• **What this task involves**
Exactly and only the lines from the first entry through the line with "shopaholic and public" should be copied, both ends included, with no pictures.

[Stored records]

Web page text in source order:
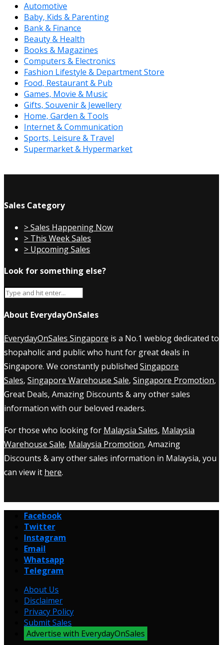
Automotive
Baby, Kids & Parenting
Bank & Finance
Beauty & Health
Books & Magazines
Computers & Electronics
Fashion Lifestyle & Department Store
Food, Restaurant & Pub
Games, Movie & Music
Gifts, Souvenir & Jewellery
Home, Garden & Tools
Internet & Communication
Sports, Leisure & Travel
Supermarket & Hypermarket
Sales Category
> Sales Happening Now
> This Week Sales
> Upcoming Sales
Look for something else?
About EverydayOnSales
EverydayOnSales Singapore is a No.1 weblog dedicated to
shopaholic and public who hunt for great deals in
Singapore. We constantly published Singapore
Sales, Singapore Warehouse Sale, Singapore Promotion,
Great Deals, Amazing Discounts & any other sales
information with our beloved readers.
For those who looking for Malaysia Sales, Malaysia
Warehouse Sale, Malaysia Promotion, Amazing
Discounts & any other sales information in Malaysia, you
can view it here.
Facebook
Twitter
Instagram
Email
Whatsapp
Telegram
About Us
Disclaimer
Privacy Policy
Submit Sales
Advertise with EverydayOnSales
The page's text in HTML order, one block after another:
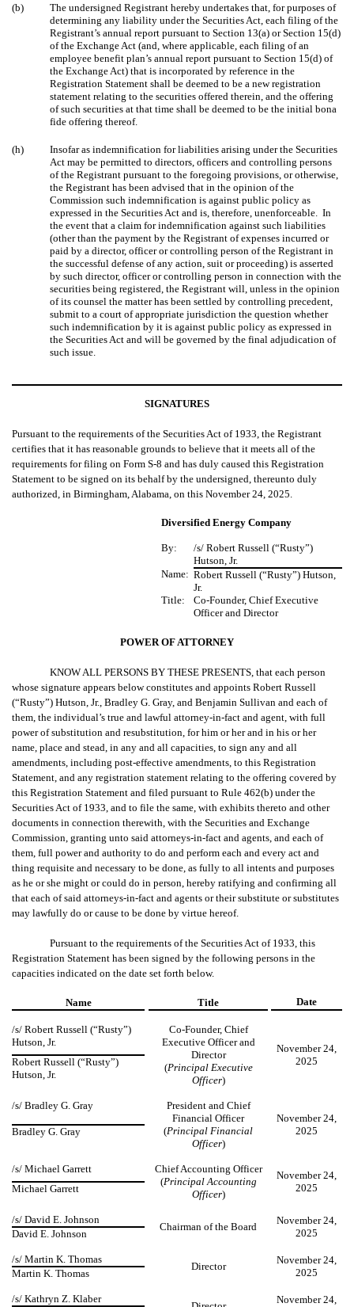
(b)
The undersigned Registrant hereby undertakes that, for purposes of
determining any liability under the Securities Act, each filing of the
Registrant’s annual report pursuant to Section 13(a) or Section 15(d)
of the Exchange Act (and, where applicable, each filing of an
employee benefit plan’s annual report pursuant to Section 15(d) of
the Exchange Act) that is incorporated by reference in the
Registration Statement shall be deemed to be a new registration
statement relating to the securities offered therein, and the offering
of such securities at that time shall be deemed to be the initial bona
fide offering thereof.
(h)
Insofar as indemnification for liabilities arising under the Securities
Act may be permitted to directors, officers and controlling persons
of the Registrant pursuant to the foregoing provisions, or otherwise,
the Registrant has been advised that in the opinion of the
Commission such indemnification is against public policy as
expressed in the Securities Act and is, therefore, unenforceable. In
the event that a claim for indemnification against such liabilities
(other than the payment by the Registrant of expenses incurred or
paid by a director, officer or controlling person of the Registrant in
the successful defense of any action, suit or proceeding) is asserted
by such director, officer or controlling person in connection with the
securities being registered, the Registrant will, unless in the opinion
of its counsel the matter has been settled by controlling precedent,
submit to a court of appropriate jurisdiction the question whether
such indemnification by it is against public policy as expressed in
the Securities Act and will be governed by the final adjudication of
such issue.
SIGNATURES
Pursuant to the requirements of the Securities Act of 1933, the Registrant
certifies that it has reasonable grounds to believe that it meets all of the
requirements for filing on Form S-8 and has duly caused this Registration
Statement to be signed on its behalf by the undersigned, thereunto duly
authorized, in Birmingham, Alabama, on this November 24, 2025.
Diversified Energy Company
By:
/s/ Robert Russell (“Rusty”)
Hutson, Jr.
Name: Robert Russell (“Rusty”) Hutson,
Jr.
Title:
Co-Founder, Chief Executive
Officer and Director
POWER OF ATTORNEY
KNOW ALL PERSONS BY THESE PRESENTS, that each person
whose signature appears below constitutes and appoints Robert Russell
(“Rusty”) Hutson, Jr., Bradley G. Gray, and Benjamin Sullivan and each of
them, the individual’s true and lawful attorney-in-fact and agent, with full
power of substitution and resubstitution, for him or her and in his or her
name, place and stead, in any and all capacities, to sign any and all
amendments, including post-effective amendments, to this Registration
Statement, and any registration statement relating to the offering covered by
this Registration Statement and filed pursuant to Rule 462(b) under the
Securities Act of 1933, and to file the same, with exhibits thereto and other
documents in connection therewith, with the Securities and Exchange
Commission, granting unto said attorneys-in-fact and agents, and each of
them, full power and authority to do and perform each and every act and
thing requisite and necessary to be done, as fully to all intents and purposes
as he or she might or could do in person, hereby ratifying and confirming all
that each of said attorneys-in-fact and agents or their substitute or substitutes
may lawfully do or cause to be done by virtue hereof.
Pursuant to the requirements of the Securities Act of 1933, this
Registration Statement has been signed by the following persons in the
capacities indicated on the date set forth below.
Name Title Date
/s/ Robert Russell (“Rusty”)
Hutson, Jr.
Co-Founder, Chief
Executive Officer and
Director
(Principal Executive
Officer)
November 24,
2025
Robert Russell (“Rusty”)
Hutson, Jr.
/s/ Bradley G. Gray
President and Chief
Financial Officer
(Principal Financial
Officer)
November 24,
2025
Bradley G. Gray
/s/ Michael Garrett
Chief Accounting Officer
(Principal Accounting
Officer)
November 24,
2025
Michael Garrett
/s/ David E. Johnson
Chairman of the Board
November 24,
2025
David E. Johnson
/s/ Martin K. Thomas
Director
November 24,
2025
Martin K. Thomas
/s/ Kathryn Z. Klaber
November 24,

• **Answer space**
Web page text in source order:
Automotive
Baby, Kids & Parenting
Bank & Finance
Beauty & Health
Books & Magazines
Computers & Electronics
Fashion Lifestyle & Department Store
Food, Restaurant & Pub
Games, Movie & Music
Gifts, Souvenir & Jewellery
Home, Garden & Tools
Internet & Communication
Sports, Leisure & Travel
Supermarket & Hypermarket
Sales Category
> Sales Happening Now
> This Week Sales
> Upcoming Sales
Look for something else?
About EverydayOnSales
EverydayOnSales Singapore is a No.1 weblog dedicated to
shopaholic and public who hunt for great deals in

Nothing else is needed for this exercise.